- **Work to be completed**:
Whatever lies between the line that holds "Synergistic Herbs" and the final line of the records below, both included, should be repeated exactly; leave out the pictures and add nothing.
──────────────────────────────
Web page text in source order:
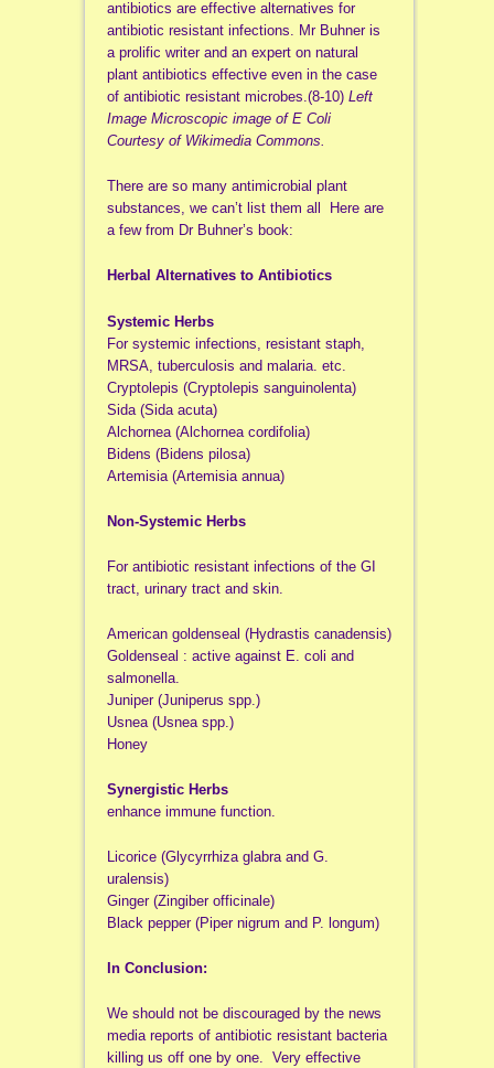
antibiotics are effective alternatives for
antibiotic resistant infections. Mr Buhner is
a prolific writer and an expert on natural
plant antibiotics effective even in the case
of antibiotic resistant microbes.(8-10) Left
Image Microscopic image of E Coli
Courtesy of Wikimedia Commons.
There are so many antimicrobial plant
substances, we can’t list them all Here are
a few from Dr Buhner’s book:
Herbal Alternatives to Antibiotics
Systemic Herbs
For systemic infections, resistant staph,
MRSA, tuberculosis and malaria. etc.
Cryptolepis (Cryptolepis sanguinolenta)
Sida (Sida acuta)
Alchornea (Alchornea cordifolia)
Bidens (Bidens pilosa)
Artemisia (Artemisia annua)
Non-Systemic Herbs
For antibiotic resistant infections of the GI
tract, urinary tract and skin.
American goldenseal (Hydrastis canadensis)
Goldenseal : active against E. coli and
salmonella.
Juniper (Juniperus spp.)
Usnea (Usnea spp.)
Honey
Synergistic Herbs
enhance immune function.
Licorice (Glycyrrhiza glabra and G.
uralensis)
Ginger (Zingiber officinale)
Black pepper (Piper nigrum and P. longum)
In Conclusion:
We should not be discouraged by the news
media reports of antibiotic resistant bacteria
killing us off one by one. Very effective
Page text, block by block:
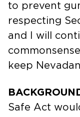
──────────────────────────────
- **Reply**:
Synergistic Herbs
enhance immune function.
Licorice (Glycyrrhiza glabra and G.
uralensis)
Ginger (Zingiber officinale)
Black pepper (Piper nigrum and P. longum)
In Conclusion:
We should not be discouraged by the news
media reports of antibiotic resistant bacteria
killing us off one by one. Very effective
Page text, block by block:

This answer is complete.